Sementara itu, Andre berkomitmen untuk memenuhi proses yang akan dilakukan partai terhadap dirinya. Ia tidak akan mangkir dari panggilan majelis kehormatan partai. ”Sebagai kader yang taat, patuh, dan loyal kepada partai dan pimpinan, tentu kalau ada pemangggilan, saya akan hadir memenuhinya,” kata Andre.
Ia menampik anggapan bahwa dirinya berniat untuk mencalonkan diri dalam Pilgub Sumbar 2020 dan ingin fokus menuntaskan tugas sebagai anggota DPR hingga 2024. Sebab, sejak awal ia tidak mengikuti tahapan pencalonan, mulai dari pendaftaran, hingga penyampaian visi dan misi.
Andre memaklumi, partai tentu akan memilih kader yang lebih senior dan berpengalaman untuk menjadi Gubernur Sumbar. ”Tugas saya itu memimpin partai untuk memenangkan siapa pun kandidat yang ditunjuk oleh partai,” katanya.

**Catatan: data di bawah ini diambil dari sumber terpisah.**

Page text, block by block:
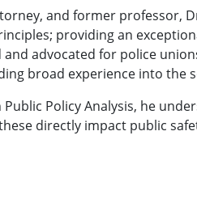
and former professor,
providing an
and advocated for police
broad experience into the
Policy Analysis, he
directly impact public

Meski partai akan memanggil dan penggerebekan yang dilakukan menimbulkan kegaduhan, Andre tidak merasa bersalah. Ia berdalih, penggerebekan dilakukan atas dasar aspirasi masyarakat dan dorongan untuk memberantas maksiat.
”Saya tidak ada masalah walaupun di-bully, dimaki, dan dicaci oleh netizen. Itu risiko perjuangan bagi saya. Jika ada masyarakat yang melaporkan saya ke Mahkamah Kehormatan DPR juga saya hormati. Saya akan siap menghadapi itu,” ujar Andre.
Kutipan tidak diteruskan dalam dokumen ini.